Alerting#

We have a few alerts configured to notify us when things go wrong and we use PagerDuty to manage them.

How to manage alerts#

Important

Manage alerts has lots of useful howto guides about how to manage this type of alerts that we have setup.

Severity levels#

When an alert threshold is crossed, an automatic notification is sent to PagerDuty and the #pagerduty-notifications channel on the 2i2c Slack.

Each alert setup with Jsonnet has a severity level set through the *.jsonnet configuration file. The severity levels are:

  • take immediate action

  • same day action needed

  • action needed this week

  • to be planned in sprint planning

This level is what determines how quickly you should respond to the alert and translates into the priority of the incident created in PagerDuty. It does this by running an Event Orchestration after an incident is created. This Event Orchestration is what sets a priority based on the severity label.

Priority levels#

The PagerDuty alerts can have a priority between P1 and P4 or have no priority set at all.

P1 alerts#

  • These alerts signal an ongoing community outage! An outage is a period of time when a hub is unavailable or its critical services are not functioning as expected and impacting two or more of hub users’ activity

  • The priority is set by:

    • PagerDuty’s Event Orchestration if the alert has a take immediate action severity or based on the Service it pertains. (E.g. all JupyterHub health checks are P1s)

    • Manually by the engineer

Important

All of the P1 PagerDuty alerts will show up in the 2i2c status page and subscribed users will receive updated related to it.

../../../_images/status-page-pagerduty.png

Warning

If an Alert goes from P1 to another priority number or no number at all, Pagerduty’s status page will loose track of it and will forever show up on the status page unless it is manually removed.

../../../_images/manually-delete-outage.png

P2 alerts#

  • These alerts signal that the community is about to be affected if we don’t do something asap. E.g. bumping a hub’s home directory when it has less than 10% available.

  • The priority is set by PagerDuty’s Event Orchestration if the alert has a same day action needed severity or based on the Service it pertains. (E.g. all JupyterHub health checks are P1s)

P3 alerts#

  • Correlate with the action needed this week severity level

  • Community about to be affected if we don’t do something soon, but not immediately

P4 alerts#

  • Correlate to be planned in sprint planning severity level

  • Community not necessarily affected on a specific timeline, but we must take some action into the committed column of next sprint

Alerts configured with Jsonnet#

There are a set of alerts that are configured in support deployments using Jsonnet in our Infrastructure.

Configuration#

We use the Prometheus alert manager to set up alerts that are defined in the helm-charts/support/values.jsonnet file.
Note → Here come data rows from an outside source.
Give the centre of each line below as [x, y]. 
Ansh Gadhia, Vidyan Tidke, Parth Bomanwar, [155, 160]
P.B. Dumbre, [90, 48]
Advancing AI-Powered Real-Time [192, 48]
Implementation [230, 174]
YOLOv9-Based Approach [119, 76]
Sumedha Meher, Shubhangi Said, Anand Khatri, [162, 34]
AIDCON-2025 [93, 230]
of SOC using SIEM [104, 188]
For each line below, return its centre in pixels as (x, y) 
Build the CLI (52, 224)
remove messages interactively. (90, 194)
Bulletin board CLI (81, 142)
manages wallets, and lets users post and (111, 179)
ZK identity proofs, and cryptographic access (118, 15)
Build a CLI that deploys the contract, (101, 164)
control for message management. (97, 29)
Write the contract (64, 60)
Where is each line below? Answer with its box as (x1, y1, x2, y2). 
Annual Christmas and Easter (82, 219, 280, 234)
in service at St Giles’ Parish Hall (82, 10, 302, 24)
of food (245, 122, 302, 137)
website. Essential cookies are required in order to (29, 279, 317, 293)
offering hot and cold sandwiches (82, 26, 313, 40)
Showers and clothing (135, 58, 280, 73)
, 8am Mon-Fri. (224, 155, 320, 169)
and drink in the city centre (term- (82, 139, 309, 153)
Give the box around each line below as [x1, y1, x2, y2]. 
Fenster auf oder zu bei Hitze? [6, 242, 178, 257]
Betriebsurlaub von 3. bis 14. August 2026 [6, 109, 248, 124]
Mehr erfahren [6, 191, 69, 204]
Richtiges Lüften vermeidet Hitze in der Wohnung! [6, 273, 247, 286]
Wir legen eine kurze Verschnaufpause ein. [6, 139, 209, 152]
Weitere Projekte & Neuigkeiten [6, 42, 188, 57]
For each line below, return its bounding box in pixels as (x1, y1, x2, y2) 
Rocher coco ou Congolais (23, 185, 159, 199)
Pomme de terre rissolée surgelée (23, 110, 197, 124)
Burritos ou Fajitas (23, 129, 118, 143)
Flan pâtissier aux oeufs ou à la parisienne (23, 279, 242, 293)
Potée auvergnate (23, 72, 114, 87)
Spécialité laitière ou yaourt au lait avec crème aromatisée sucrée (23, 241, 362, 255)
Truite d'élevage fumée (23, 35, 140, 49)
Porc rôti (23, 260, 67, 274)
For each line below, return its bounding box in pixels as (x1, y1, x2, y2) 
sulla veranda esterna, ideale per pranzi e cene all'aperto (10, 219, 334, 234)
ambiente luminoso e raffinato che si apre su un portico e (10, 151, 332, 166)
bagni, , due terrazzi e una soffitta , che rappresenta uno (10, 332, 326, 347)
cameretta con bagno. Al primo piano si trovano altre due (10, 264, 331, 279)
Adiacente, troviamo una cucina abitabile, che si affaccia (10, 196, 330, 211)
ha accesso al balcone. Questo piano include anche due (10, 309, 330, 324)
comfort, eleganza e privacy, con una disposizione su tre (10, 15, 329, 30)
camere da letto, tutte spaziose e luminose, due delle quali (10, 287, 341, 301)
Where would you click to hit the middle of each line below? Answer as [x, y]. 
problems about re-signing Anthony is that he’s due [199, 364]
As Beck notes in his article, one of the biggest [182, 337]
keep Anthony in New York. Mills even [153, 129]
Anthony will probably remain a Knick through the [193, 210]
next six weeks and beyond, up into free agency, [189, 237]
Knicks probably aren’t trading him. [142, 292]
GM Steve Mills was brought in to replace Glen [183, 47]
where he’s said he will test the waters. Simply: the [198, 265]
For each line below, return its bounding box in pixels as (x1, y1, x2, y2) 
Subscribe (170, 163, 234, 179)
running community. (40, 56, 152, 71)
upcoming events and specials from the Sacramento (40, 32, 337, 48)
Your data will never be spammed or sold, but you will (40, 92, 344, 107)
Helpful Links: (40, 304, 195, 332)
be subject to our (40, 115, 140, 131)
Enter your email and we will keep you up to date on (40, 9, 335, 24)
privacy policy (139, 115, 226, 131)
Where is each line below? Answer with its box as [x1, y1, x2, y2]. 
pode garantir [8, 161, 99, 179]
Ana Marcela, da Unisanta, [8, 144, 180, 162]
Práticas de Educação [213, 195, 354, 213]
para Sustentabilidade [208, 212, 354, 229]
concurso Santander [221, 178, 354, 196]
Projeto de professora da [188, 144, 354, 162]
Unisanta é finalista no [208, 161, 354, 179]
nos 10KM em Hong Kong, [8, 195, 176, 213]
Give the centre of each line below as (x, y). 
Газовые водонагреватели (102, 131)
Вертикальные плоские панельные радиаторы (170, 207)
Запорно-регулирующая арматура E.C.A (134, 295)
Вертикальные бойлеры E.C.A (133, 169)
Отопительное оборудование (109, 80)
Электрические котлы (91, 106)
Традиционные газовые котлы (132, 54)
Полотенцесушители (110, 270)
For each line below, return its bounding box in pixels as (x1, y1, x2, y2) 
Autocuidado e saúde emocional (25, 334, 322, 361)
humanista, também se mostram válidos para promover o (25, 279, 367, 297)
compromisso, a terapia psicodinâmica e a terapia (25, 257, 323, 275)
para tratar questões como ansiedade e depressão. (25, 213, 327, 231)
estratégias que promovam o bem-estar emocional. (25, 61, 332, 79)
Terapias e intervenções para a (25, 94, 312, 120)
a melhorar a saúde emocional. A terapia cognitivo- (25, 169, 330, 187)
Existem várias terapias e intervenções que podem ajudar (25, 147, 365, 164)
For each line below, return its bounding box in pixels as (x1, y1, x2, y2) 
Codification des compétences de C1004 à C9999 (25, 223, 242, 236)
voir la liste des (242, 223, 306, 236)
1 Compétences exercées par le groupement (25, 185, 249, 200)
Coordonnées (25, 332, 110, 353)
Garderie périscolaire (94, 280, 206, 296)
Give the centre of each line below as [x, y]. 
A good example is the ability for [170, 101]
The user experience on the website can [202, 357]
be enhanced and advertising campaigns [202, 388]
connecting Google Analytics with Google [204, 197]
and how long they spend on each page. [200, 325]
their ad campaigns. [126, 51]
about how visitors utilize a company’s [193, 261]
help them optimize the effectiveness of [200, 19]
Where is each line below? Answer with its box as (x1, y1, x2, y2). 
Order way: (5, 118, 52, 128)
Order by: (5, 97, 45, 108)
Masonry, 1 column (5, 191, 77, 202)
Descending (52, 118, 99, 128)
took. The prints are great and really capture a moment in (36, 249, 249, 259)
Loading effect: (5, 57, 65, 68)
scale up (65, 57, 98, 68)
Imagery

At the time of writing, we have the following alerting rules groups, and under each group there are one or more alerts:

  1. PVC available capacity For when a persistent volume claim (PVC) is approaching full capacity, with the following alerts:

    • Home Directory Disk 90% full

    • Home Directory Disk 100% full (outage)

    • Hub Database Disk 90% full

    • Prometheus Disk 90% full

  2. Important Pod Restart For when a pod has restarted, with the following alerts:

    • jupyterhub-groups-exporter restart

    • jupyterhub-home-nfs restart

  3. Server Startup Failure For when a user server has failed to start.

  4. DiskIO saturation For when a disk is approaching IO saturation

  5. Pods stuck in an undesirable state for too long For when there’s a pod that’s stuck in Pending for more than 15m or a pod stuck in Terminating for more than 10m.

Each of these alerts is integrated with a Pagerduty Service. And these services can then be grouped under Pagerduty Business Services that can be presented on the status page.

Important

You can find the existing Services under Service Directory and the existing Business Services on 2i2c’s Pagerduty page.

Important Pagerduty pages to know about#

All of the alerts we have configured are managed by Pagerduty There are some important web pages provided by Pagerduty that are relevant to know about:

  1. 2i2c’s Pagerduty page

  2. List of incidents This is where all incidents can be found

  3. Internal status page This is where outages will show up, per business service. Clicking on an incident from this page will link you to the alert.

  4. External status page This is where outages will show up, per business service to the outside world. This is where people can:

    • subscribe for updates about outages

    • subscribe to get info about maintenance windows that we might post

    • Find out about the uptime of each Business Service.